→ **Recorded data**:
○ ○ ○

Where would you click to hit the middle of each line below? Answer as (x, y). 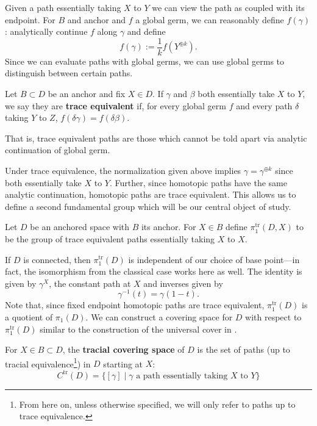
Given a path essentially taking (63, 7)
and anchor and (97, 19)
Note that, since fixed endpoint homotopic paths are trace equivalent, (135, 305)
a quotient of (29, 317)
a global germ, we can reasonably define (210, 19)
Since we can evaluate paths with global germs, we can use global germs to (145, 61)
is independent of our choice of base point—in (214, 259)
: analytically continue (46, 31)
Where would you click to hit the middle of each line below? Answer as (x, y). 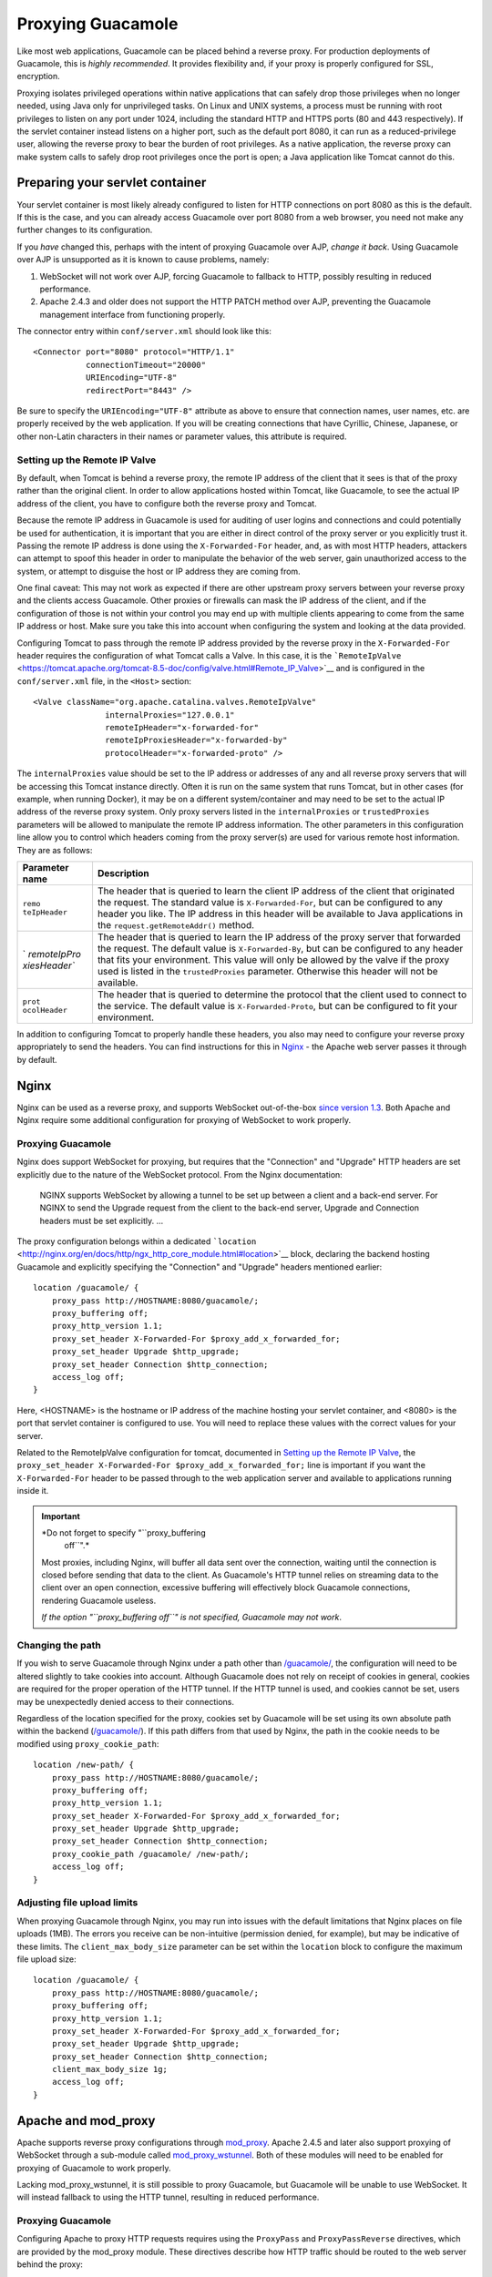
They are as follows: (55, 850)
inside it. (33, 1491)
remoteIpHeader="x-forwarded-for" (182, 727)
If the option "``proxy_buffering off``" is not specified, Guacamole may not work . (191, 1618)
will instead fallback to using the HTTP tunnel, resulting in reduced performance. (168, 2197)
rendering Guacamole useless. (99, 1600)
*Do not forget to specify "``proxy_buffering (123, 1532)
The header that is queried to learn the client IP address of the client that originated (276, 891)
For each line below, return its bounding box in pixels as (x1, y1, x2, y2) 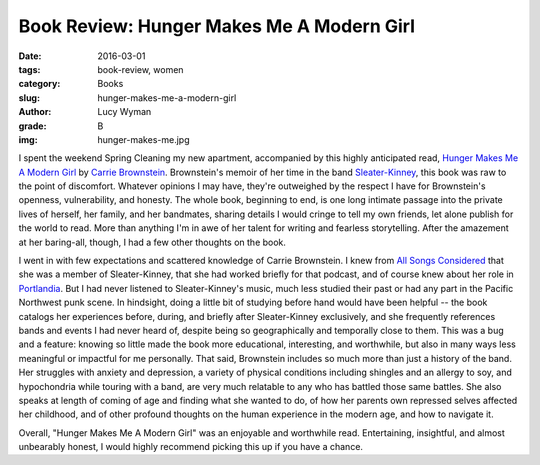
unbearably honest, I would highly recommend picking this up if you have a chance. (18, 441, 364, 453)
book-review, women (97, 63, 184, 75)
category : (18, 78, 61, 90)
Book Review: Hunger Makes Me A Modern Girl (18, 15, 415, 37)
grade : (18, 120, 47, 132)
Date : (18, 50, 42, 62)
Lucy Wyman (97, 106, 152, 118)
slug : (18, 91, 40, 104)
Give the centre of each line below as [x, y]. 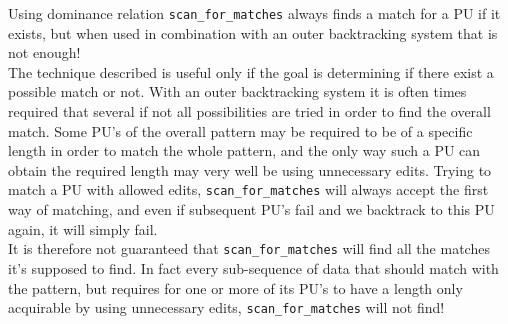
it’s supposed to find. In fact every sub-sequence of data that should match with [253, 267]
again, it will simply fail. [83, 228]
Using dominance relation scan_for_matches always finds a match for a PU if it [254, 13]
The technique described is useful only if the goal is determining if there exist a [251, 71]
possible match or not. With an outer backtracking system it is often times [237, 91]
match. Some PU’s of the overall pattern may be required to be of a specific [240, 130]
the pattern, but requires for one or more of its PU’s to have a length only [235, 287]
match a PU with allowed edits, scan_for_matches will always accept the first [248, 189]
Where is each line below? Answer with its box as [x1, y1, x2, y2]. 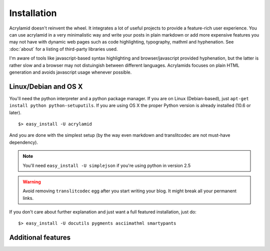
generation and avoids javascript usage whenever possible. [9, 69, 132, 75]
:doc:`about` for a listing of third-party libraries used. [9, 46, 118, 52]
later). [9, 109, 22, 115]
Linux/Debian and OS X [9, 82, 83, 91]
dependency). [9, 139, 38, 145]
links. [22, 195, 34, 201]
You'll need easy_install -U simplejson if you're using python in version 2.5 [22, 162, 191, 168]
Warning [22, 178, 41, 185]
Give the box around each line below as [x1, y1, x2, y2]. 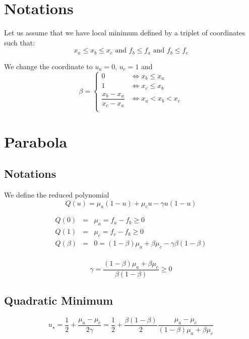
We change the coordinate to [4, 61, 93, 71]
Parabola [4, 131, 68, 152]
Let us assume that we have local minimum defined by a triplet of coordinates [4, 27, 245, 38]
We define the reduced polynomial [4, 189, 109, 200]
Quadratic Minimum [4, 293, 113, 308]
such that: [4, 37, 35, 47]
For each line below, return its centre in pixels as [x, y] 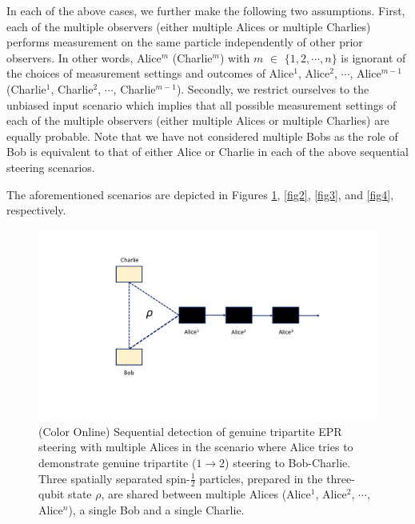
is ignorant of [373, 57]
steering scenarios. [51, 167]
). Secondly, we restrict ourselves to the [273, 88]
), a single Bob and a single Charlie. [156, 510]
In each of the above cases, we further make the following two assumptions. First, [206, 10]
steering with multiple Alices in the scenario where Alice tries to [196, 447]
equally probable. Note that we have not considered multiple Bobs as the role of [202, 136]
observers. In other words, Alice [84, 57]
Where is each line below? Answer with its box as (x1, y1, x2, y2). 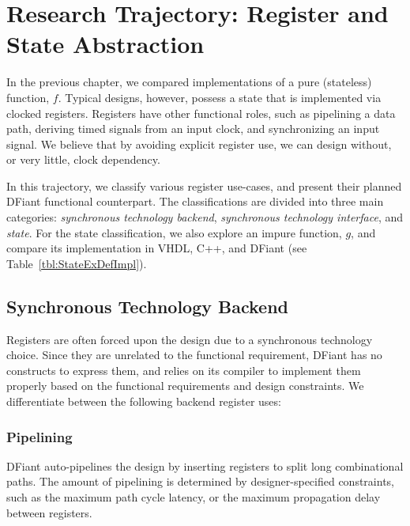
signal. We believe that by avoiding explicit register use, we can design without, (6, 135, 392, 152)
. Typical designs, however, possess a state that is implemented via (58, 89, 382, 105)
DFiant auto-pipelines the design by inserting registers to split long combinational (6, 457, 404, 474)
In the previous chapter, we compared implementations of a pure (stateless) (6, 74, 372, 90)
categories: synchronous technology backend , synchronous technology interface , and (6, 209, 404, 225)
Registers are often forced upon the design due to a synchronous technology (6, 331, 373, 347)
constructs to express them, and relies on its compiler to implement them (6, 361, 361, 378)
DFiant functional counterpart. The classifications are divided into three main (6, 193, 384, 210)
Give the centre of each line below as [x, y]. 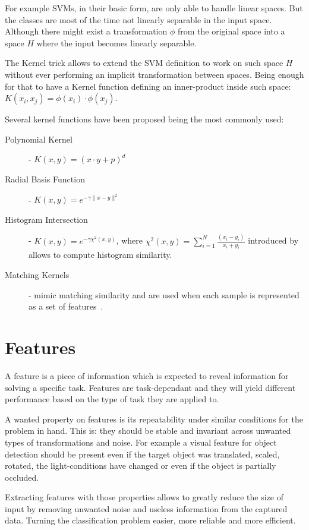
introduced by [273, 240]
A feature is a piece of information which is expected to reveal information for [147, 375]
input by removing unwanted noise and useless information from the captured [146, 508]
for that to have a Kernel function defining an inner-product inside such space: [148, 86]
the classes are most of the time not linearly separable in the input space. [138, 19]
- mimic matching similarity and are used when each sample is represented [164, 294]
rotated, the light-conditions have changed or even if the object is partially [141, 466]
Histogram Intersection [46, 219]
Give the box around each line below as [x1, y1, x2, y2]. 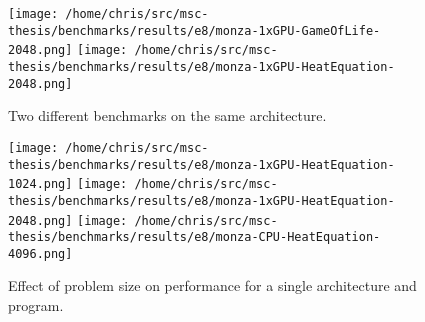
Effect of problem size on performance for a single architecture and [8, 275, 417, 296]
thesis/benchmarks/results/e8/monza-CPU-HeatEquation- [8, 230, 381, 245]
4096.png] [8, 246, 73, 261]
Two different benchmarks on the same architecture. [8, 105, 327, 126]
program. [8, 295, 64, 316]
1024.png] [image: [8, 177, 128, 192]
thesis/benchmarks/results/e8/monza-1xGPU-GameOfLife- [8, 23, 381, 38]
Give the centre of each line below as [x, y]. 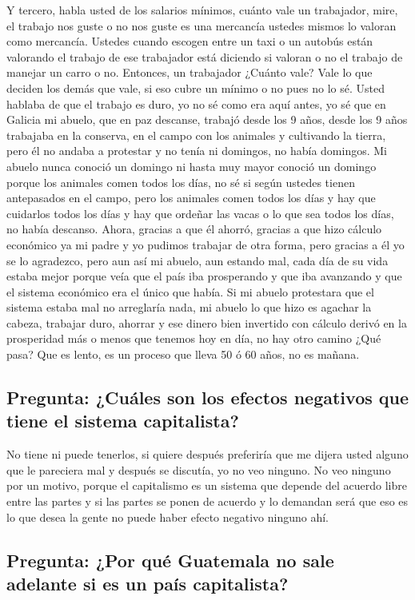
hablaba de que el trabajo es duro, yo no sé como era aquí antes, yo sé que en [196, 103]
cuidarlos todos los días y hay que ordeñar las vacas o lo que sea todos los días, [200, 213]
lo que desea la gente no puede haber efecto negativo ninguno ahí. [168, 517]
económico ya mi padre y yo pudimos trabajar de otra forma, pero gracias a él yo [206, 244]
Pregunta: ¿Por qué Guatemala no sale [170, 560]
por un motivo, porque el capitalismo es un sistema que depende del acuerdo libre [207, 485]
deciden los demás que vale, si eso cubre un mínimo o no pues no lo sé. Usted [196, 87]
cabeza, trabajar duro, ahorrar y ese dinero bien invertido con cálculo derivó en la [207, 322]
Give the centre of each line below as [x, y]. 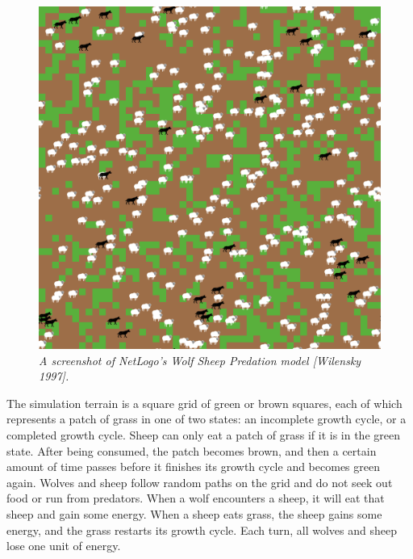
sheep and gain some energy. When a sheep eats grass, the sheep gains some [194, 513]
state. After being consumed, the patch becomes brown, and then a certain [192, 450]
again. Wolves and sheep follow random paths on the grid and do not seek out [200, 482]
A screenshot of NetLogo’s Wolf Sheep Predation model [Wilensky [200, 360]
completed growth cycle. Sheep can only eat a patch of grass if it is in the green [203, 434]
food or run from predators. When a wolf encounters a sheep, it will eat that [196, 498]
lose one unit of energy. [64, 546]
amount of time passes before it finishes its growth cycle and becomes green [193, 467]
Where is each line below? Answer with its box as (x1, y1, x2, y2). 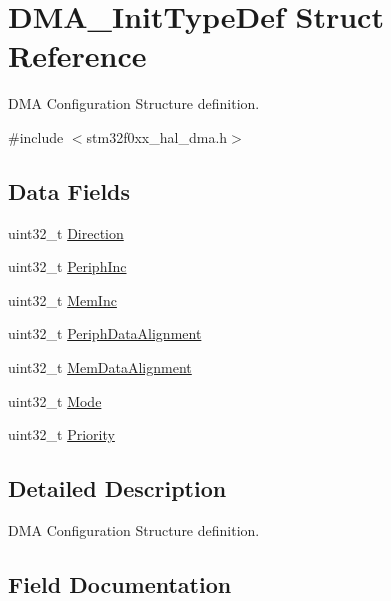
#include (8, 126, 64, 147)
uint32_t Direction (8, 222, 124, 243)
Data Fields (8, 175, 131, 206)
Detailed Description (8, 473, 227, 504)
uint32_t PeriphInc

○ ○ ○

→ **DIRECTIONS**: Out of the preceding entries, pull each line that contains the word "such".

→ **TASK SOLUTION**:
such that: [4, 37, 35, 47]
for that to have a Kernel function defining an inner-product inside such space: [148, 86]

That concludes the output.